Tracing is configured via `LangfuseConfig`, a dataclass that holds your Langfuse credentials.

```python theme={null}
from raglight.config.langfuse_config import LangfuseConfig

langfuse_config = LangfuseConfig(
    public_key="pk-lf-...",
    secret_key="sk-lf-...",
    host="http://localhost:3000",  # or your Langfuse Cloud URL
)
```

Pass this config to your pipeline — the rest is automatic.

***

## Usage with RAGPipeline

```python theme={null}
from raglight.rag.simple_rag_api import RAGPipeline
from raglight.config.rag_config import RAGConfig
from raglight.config.vector_store_config import VectorStoreConfig
from raglight.config.langfuse_config import LangfuseConfig
from raglight.config.settings import Settings

langfuse_config = LangfuseConfig(
    public_key="pk-lf-...",
    secret_key="sk-lf-...",
    host="http://localhost:3000",
)

config = RAGConfig(
    llm=Settings.DEFAULT_LLM,
    provider=Settings.OLLAMA,
    langfuse_config=langfuse_config,
)

vector_store_config = VectorStoreConfig(
    embedding_model=Settings.DEFAULT_EMBEDDINGS_MODEL,
    provider=Settings.HUGGINGFACE,
    database=Settings.CHROMA,
    persist_directory="./myDb",
    collection_name="my_collection",
)

pipeline = RAGPipeline(config, vector_store_config)
pipeline.build()

response = pipeline.generate("What is RAGLight?")
print(response)
```

***

## Usage with the Builder API

```python theme={null}
from raglight.rag.builder import Builder
from raglight.config.langfuse_config import LangfuseConfig
from raglight.config.settings import Settings

langfuse_config = LangfuseConfig(
    public_key="pk-lf-...",
    secret_key="sk-lf-...",
    host="http://localhost:3000",
)

rag = (
    Builder()
    .with_embeddings(Settings.HUGGINGFACE, model_name=Settings.DEFAULT_EMBEDDINGS_MODEL)
    .with_vector_store(Settings.CHROMA, persist_directory="./myDb", collection_name="my_collection")
    .with_llm(Settings.OLLAMA, model_name=Settings.DEFAULT_LLM)
    .build_rag(k=5, langfuse_config=langfuse_config)
)

rag.vector_store.ingest(data_path="./docs")
response = rag.generate("Explain the retrieval pipeline")
print(response)
```

***

## Streaming support

Langfuse tracing works identically for streaming.
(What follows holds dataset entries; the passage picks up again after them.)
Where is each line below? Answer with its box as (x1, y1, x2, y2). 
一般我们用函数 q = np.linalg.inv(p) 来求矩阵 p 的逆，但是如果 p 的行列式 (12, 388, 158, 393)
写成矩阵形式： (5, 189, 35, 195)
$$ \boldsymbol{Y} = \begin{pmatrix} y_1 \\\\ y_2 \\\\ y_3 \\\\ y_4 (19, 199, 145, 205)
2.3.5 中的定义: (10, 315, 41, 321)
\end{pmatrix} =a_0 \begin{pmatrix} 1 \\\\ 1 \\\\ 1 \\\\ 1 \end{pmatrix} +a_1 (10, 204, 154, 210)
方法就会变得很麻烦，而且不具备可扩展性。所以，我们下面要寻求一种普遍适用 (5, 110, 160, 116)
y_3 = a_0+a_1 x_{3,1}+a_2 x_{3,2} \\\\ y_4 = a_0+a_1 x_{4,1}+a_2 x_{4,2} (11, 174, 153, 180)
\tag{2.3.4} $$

The trace is emitted when the stream completes.

```python theme={null}
for chunk in pipeline.generate_streaming("What is RAGLight?"):
    print(chunk, end="", flush=True)
# → full trace appears in Langfuse once the stream ends
```

All LLM providers support streaming traces: Ollama, OpenAI, Mistral, Gemini, LMStudio, and AWS Bedrock.

***

## Session ID

By default, a **UUID is generated once per `RAG` instance** and reused for every `generate()` call. This groups all turns of the same conversation under a single Langfuse session.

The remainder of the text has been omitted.